Ans) Plant cell and tissue culture are a technique used to grow plant cells, tissues or organs in a controlled environment, outside of their natural growth conditions. It has a wide range of applications in agriculture, horticulture, and biotechnology.

  1. Propagation: Plant cell and tissue culture can be used to clone plants, produce genetically identical plants, or create new plant varieties. This technique is commonly used for the mass production of crops such as bananas and pineapples.

  2. Preservation: Endangered plant species can be preserved by growing them in culture and maintaining a living gene bank.

  3. Biotechnology: Plant cell and tissue culture is used in the production of secondary metabolites such as alkaloids, flavonoids, and terpenoids, which have medicinal and industrial applications.

  4. Plant Breeding: Tissue culture can be used to induce genetic variations, to produce new varieties of plants with desired characteristics.

  5. Agriculture: Tissue culture can be used to produce disease-free plantlets, which can be used to produce high-yielding crops.
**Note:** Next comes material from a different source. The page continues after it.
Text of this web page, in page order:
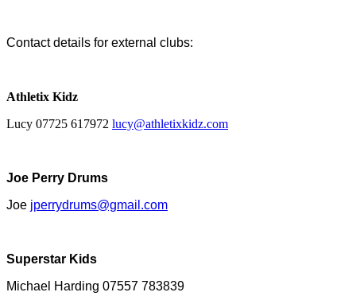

Also, it can be used to produce virus-free plantlets and induce genetic improvement in plants.


b) Describe ways by which plants sense stressors. 5

Ans) Plants have developed different ways to sense and react to stressors like changes in the environment, pathogens, and herbivores.

  1. Receptors: Plants have receptors that can tell when the light, temperature, or humidity changes. These receptors make the plant do things that help it adjust to changes in its environment.

  2. Hormones: Changes in hormone levels are another way that plants can tell when they are under stress.

  3. Pathogen-Associated Molecular Patterns: PAMPs are molecules that are unique to certain types of pathogens and let plants know they are there. This makes the plant's immune system react to the pathogen so it can fight it off.

  4. Damage-Associated Molecular Patterns: DAMPs are molecules that are released when a plant is hurt by herbivores or abiotic stressors. This makes the plant defend itself, so it doesn't get hurt any more.

  5. Signal Transduction: Signals from receptors, hormones, PAMPs, and DAMPs are turned into changes in gene expression that allow the plant to respond to stressors.